# [WHAT THE EXERCISE ASKS]
Please copy out every line of the listing below in which the word "adjustable" appears.

*** INPUT DATA ***

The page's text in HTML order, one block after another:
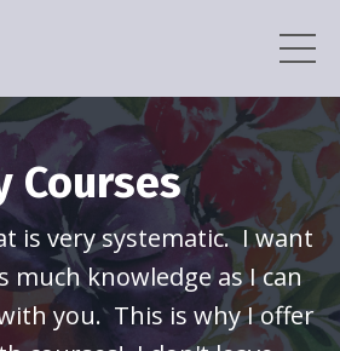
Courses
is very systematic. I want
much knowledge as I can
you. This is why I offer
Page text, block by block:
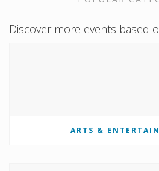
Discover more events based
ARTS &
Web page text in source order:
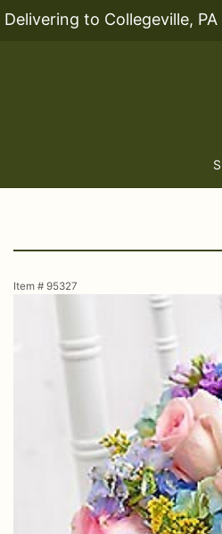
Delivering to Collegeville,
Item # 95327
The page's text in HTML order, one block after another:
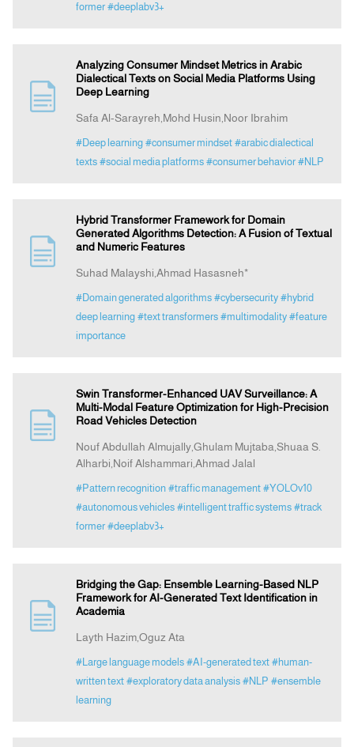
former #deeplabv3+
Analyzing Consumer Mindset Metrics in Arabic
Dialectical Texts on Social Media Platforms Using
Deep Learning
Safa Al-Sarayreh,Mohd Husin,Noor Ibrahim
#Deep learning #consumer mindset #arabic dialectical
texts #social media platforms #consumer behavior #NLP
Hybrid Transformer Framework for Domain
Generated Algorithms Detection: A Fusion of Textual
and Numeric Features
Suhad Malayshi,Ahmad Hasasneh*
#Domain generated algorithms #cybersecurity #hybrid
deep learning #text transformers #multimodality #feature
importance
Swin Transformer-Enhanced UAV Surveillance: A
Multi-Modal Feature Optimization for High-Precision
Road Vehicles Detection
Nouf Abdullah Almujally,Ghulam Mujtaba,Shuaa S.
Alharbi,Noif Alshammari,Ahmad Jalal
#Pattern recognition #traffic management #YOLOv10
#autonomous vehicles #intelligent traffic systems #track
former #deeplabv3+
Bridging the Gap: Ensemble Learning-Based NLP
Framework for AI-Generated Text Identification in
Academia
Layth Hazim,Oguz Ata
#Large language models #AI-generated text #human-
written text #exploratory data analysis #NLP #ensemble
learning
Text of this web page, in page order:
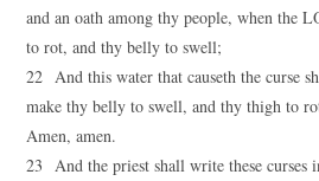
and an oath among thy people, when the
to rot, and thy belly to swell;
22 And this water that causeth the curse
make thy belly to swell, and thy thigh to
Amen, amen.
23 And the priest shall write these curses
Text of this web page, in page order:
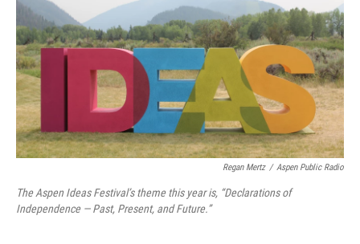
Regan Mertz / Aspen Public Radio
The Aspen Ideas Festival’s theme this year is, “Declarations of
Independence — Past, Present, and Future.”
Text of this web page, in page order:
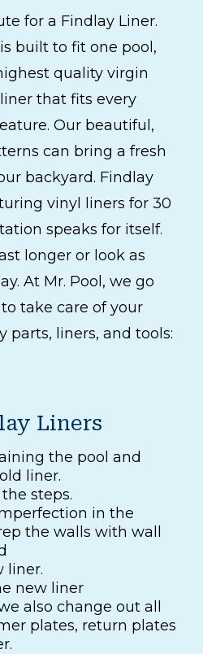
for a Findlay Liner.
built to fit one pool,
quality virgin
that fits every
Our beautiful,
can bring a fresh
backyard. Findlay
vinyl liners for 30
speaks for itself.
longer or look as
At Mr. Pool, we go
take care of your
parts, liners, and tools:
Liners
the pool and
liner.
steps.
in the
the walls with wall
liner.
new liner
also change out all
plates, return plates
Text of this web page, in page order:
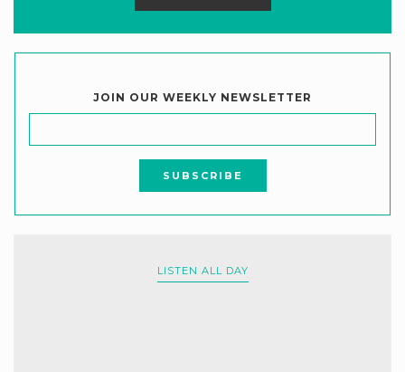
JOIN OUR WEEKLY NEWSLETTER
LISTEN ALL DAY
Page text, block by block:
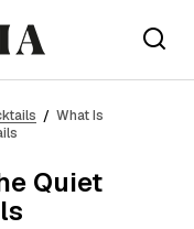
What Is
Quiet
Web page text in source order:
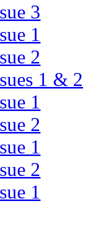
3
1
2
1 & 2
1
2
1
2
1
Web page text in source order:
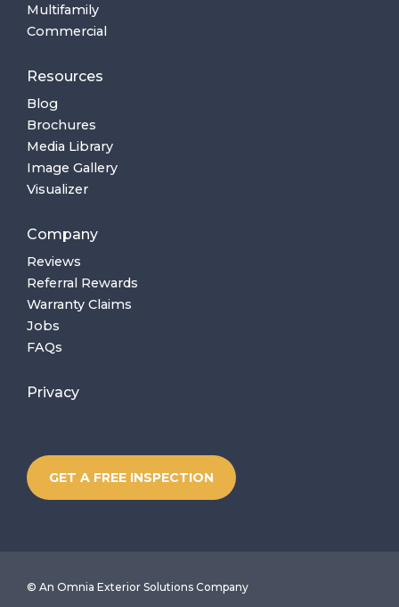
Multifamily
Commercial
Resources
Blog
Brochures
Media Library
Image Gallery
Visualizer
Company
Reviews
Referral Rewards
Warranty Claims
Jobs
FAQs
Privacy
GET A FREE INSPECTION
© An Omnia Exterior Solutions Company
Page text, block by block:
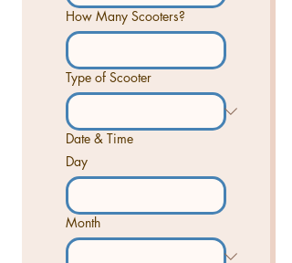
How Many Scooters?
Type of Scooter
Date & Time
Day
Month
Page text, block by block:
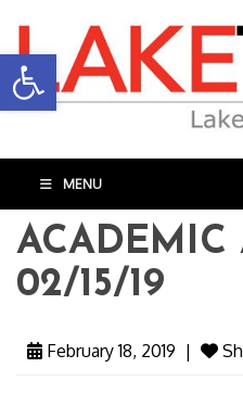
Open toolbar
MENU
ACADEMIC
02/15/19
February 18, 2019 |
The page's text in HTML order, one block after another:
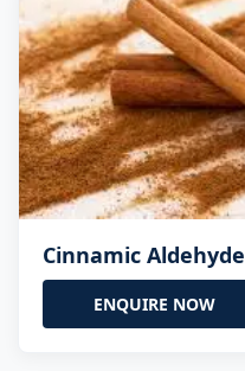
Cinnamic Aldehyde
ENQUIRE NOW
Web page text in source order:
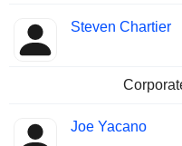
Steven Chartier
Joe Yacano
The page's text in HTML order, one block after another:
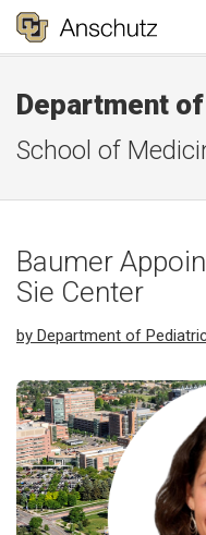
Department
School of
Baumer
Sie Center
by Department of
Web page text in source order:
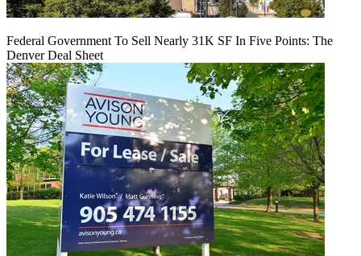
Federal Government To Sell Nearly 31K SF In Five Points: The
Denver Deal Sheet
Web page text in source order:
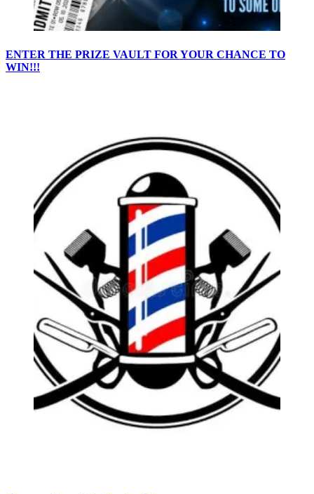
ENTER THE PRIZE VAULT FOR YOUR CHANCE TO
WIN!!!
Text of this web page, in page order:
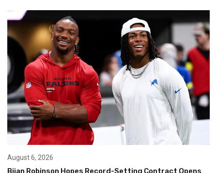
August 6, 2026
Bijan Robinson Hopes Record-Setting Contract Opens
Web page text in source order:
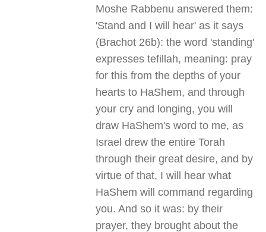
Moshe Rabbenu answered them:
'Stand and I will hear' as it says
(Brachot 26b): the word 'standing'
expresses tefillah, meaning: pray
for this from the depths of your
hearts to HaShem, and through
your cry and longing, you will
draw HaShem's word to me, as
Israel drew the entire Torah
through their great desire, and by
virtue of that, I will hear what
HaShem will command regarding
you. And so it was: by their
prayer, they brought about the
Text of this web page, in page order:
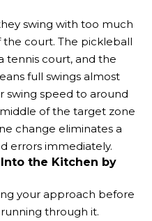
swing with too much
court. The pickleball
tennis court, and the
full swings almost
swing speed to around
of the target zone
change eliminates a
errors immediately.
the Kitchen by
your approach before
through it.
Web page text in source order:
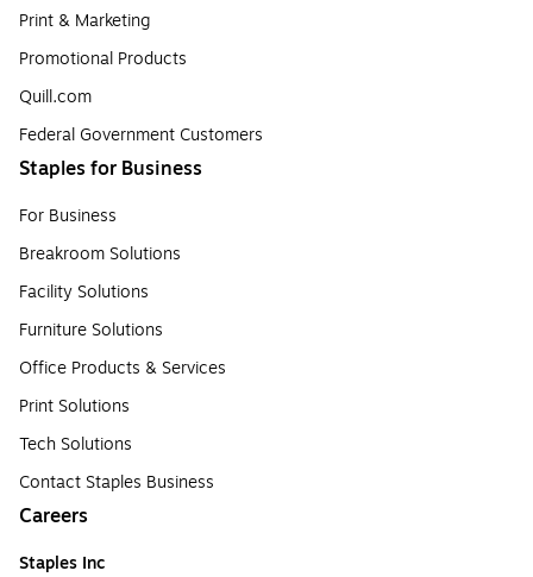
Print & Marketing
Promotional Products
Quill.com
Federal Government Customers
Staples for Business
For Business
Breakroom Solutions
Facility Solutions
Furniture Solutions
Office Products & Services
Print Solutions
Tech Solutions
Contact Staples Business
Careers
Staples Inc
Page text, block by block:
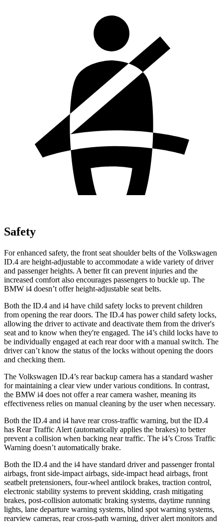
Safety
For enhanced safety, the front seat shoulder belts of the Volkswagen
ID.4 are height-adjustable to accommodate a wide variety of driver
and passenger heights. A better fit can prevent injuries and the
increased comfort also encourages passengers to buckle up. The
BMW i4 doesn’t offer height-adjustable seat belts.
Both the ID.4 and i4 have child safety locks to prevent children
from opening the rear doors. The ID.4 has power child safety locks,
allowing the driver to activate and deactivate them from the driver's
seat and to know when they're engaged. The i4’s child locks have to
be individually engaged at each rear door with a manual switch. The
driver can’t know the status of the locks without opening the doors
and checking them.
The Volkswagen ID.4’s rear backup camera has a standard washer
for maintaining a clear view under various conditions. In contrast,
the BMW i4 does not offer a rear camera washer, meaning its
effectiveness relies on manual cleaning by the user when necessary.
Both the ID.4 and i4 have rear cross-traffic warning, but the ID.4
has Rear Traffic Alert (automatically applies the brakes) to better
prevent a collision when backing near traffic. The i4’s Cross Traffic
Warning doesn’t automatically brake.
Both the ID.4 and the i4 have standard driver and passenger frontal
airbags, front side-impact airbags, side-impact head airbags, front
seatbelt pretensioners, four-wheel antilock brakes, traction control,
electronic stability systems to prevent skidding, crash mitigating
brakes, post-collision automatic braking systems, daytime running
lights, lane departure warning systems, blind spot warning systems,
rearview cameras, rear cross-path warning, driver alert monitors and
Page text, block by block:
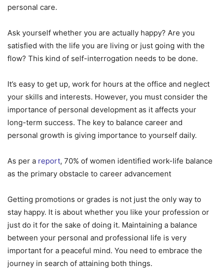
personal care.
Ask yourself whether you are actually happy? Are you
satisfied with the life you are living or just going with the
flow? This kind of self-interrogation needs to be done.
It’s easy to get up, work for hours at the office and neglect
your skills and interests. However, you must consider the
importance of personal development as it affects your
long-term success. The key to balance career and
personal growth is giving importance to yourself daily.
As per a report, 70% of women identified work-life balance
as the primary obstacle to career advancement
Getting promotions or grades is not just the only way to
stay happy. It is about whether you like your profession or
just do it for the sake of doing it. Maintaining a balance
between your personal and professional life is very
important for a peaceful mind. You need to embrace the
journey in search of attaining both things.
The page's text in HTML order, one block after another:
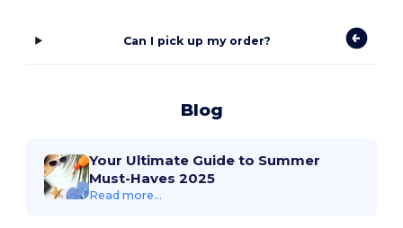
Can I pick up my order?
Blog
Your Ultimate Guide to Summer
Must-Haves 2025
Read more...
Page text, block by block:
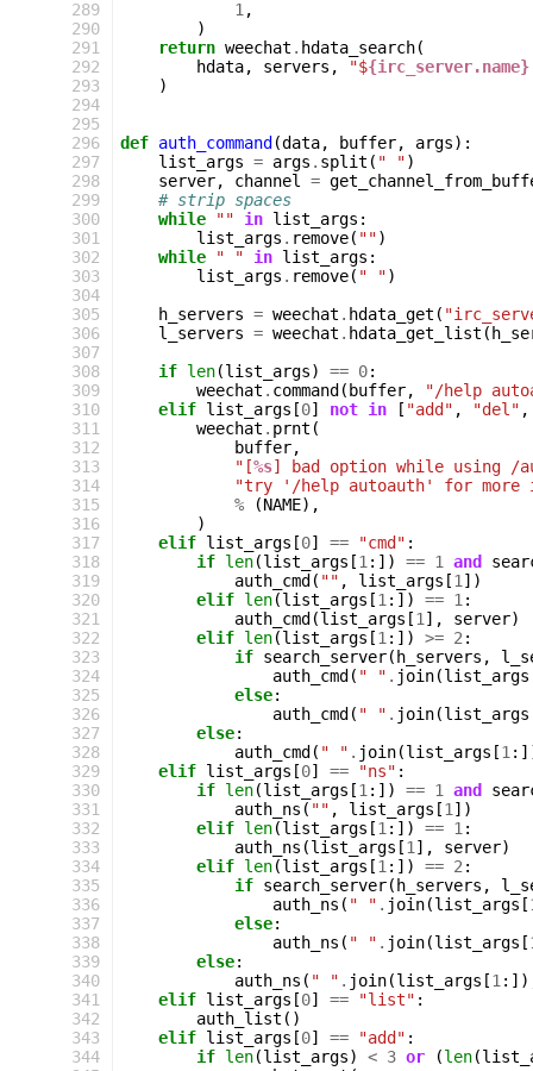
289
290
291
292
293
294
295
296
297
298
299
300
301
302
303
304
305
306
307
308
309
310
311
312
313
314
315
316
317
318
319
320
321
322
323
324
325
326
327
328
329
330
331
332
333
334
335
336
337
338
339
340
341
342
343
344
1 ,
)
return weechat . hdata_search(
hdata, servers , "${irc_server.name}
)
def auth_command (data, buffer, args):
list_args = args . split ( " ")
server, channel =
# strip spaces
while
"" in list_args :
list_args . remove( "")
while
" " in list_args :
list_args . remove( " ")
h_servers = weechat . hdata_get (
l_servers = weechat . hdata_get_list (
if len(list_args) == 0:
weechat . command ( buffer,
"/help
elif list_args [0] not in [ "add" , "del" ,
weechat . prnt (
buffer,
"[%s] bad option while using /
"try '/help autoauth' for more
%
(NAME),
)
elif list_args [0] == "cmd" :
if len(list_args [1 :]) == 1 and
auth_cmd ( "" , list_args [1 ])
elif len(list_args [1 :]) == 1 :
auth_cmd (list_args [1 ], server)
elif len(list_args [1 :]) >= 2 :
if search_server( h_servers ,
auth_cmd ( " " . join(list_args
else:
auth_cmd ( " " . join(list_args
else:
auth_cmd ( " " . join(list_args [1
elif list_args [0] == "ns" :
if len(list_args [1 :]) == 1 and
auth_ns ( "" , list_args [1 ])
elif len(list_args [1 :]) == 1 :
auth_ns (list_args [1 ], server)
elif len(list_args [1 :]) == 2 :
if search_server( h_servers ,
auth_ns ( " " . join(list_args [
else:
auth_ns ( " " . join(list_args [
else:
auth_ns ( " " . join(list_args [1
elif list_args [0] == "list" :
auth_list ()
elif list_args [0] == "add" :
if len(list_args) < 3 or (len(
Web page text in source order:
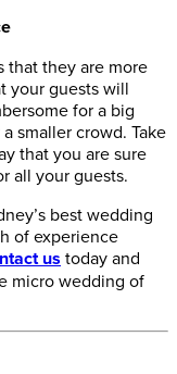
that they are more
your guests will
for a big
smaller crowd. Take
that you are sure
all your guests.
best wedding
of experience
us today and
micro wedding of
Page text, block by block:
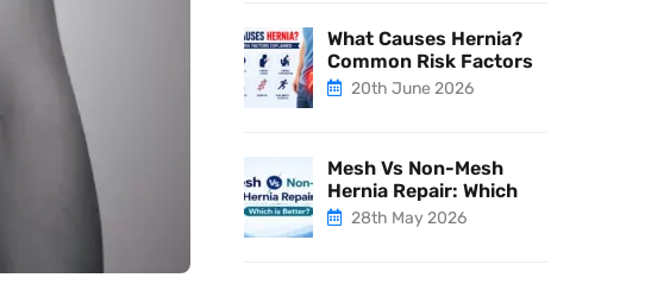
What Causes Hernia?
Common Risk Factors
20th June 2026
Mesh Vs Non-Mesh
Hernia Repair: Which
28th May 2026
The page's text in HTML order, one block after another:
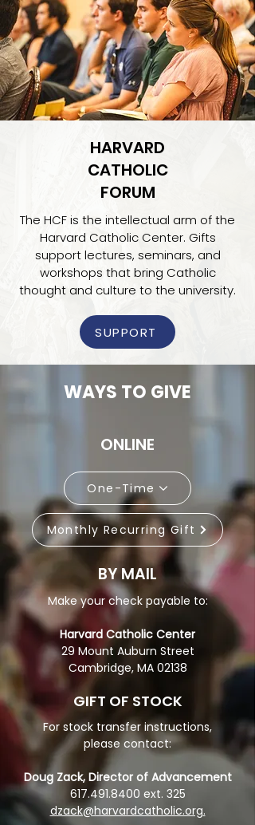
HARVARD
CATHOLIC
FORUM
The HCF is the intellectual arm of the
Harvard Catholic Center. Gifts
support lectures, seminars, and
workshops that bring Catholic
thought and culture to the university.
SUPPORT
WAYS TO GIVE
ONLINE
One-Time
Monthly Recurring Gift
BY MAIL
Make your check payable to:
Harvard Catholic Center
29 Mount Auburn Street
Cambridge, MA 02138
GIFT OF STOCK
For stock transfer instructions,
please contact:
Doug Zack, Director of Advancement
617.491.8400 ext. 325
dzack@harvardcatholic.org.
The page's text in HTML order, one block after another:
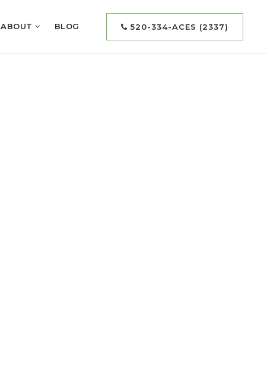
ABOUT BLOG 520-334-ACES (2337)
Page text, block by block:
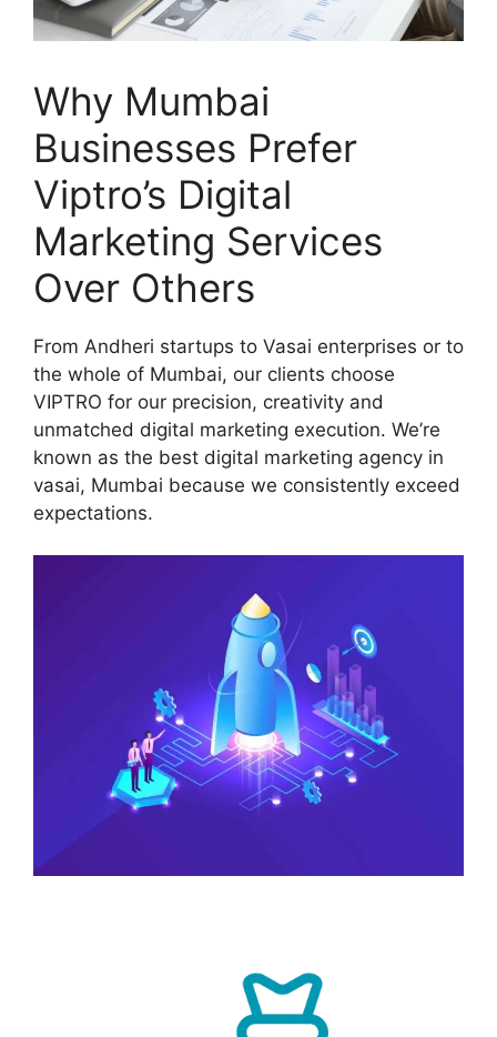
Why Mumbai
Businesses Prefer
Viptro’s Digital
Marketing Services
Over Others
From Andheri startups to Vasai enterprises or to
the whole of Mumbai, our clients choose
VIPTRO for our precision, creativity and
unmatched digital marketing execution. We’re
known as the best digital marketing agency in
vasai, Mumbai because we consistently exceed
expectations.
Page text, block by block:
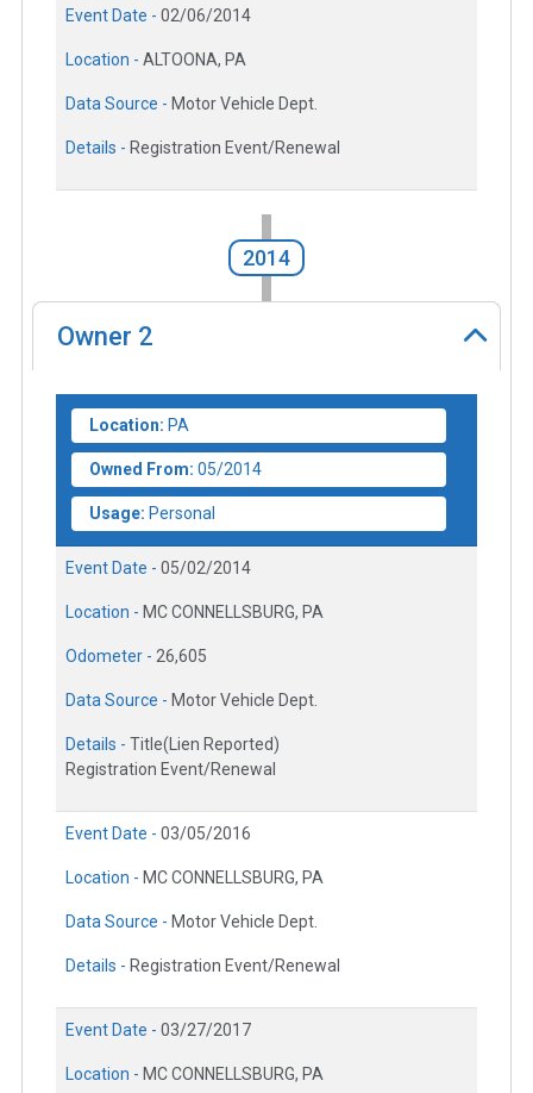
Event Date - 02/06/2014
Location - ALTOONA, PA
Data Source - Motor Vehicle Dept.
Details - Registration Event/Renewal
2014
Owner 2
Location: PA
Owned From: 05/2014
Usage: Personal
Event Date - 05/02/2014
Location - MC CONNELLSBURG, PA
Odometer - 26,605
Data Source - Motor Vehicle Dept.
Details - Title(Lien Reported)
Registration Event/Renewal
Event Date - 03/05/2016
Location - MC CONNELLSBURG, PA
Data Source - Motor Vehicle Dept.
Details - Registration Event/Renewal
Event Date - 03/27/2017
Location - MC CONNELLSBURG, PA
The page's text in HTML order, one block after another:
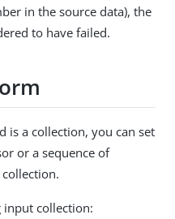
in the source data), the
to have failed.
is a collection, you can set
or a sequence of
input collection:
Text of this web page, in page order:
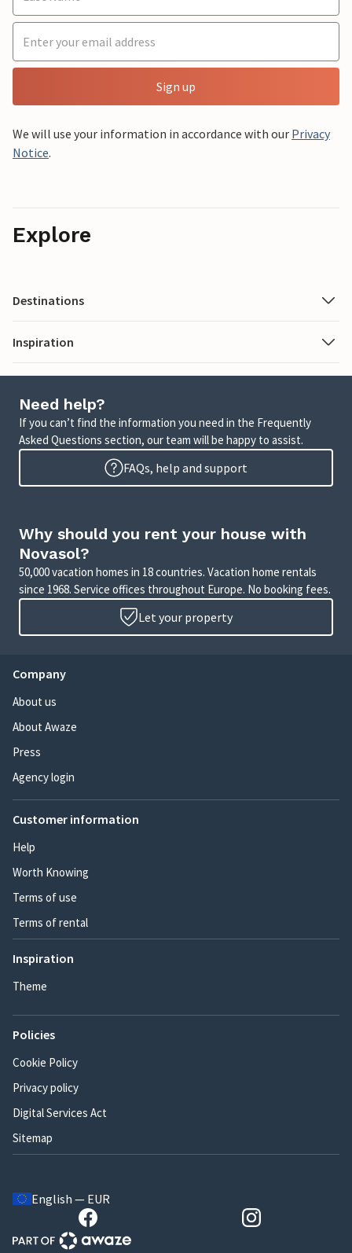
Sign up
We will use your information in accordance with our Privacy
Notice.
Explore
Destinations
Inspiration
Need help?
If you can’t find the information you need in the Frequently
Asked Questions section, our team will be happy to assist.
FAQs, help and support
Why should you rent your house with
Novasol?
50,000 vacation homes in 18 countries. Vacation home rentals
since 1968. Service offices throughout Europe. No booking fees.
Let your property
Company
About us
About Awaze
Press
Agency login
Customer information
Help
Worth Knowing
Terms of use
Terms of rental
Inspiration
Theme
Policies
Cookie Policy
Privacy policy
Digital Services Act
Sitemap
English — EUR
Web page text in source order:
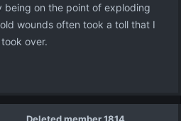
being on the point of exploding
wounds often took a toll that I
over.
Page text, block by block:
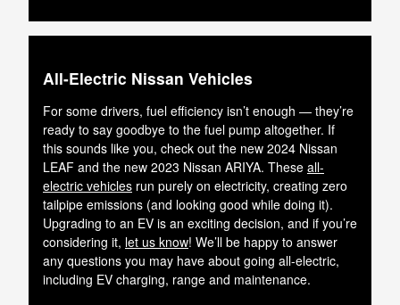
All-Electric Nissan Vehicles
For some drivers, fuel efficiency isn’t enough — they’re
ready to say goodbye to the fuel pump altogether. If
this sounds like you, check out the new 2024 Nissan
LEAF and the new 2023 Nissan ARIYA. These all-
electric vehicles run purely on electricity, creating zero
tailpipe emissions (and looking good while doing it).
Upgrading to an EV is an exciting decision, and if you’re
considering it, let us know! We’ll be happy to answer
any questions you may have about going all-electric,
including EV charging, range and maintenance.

*** End of INPUT DATA ***

# [ANSWER FOR THIS EXERCISE]
ID.4 are height-adjustable to accommodate a wide variety of driver
BMW i4 doesn’t offer height-adjustable seat belts.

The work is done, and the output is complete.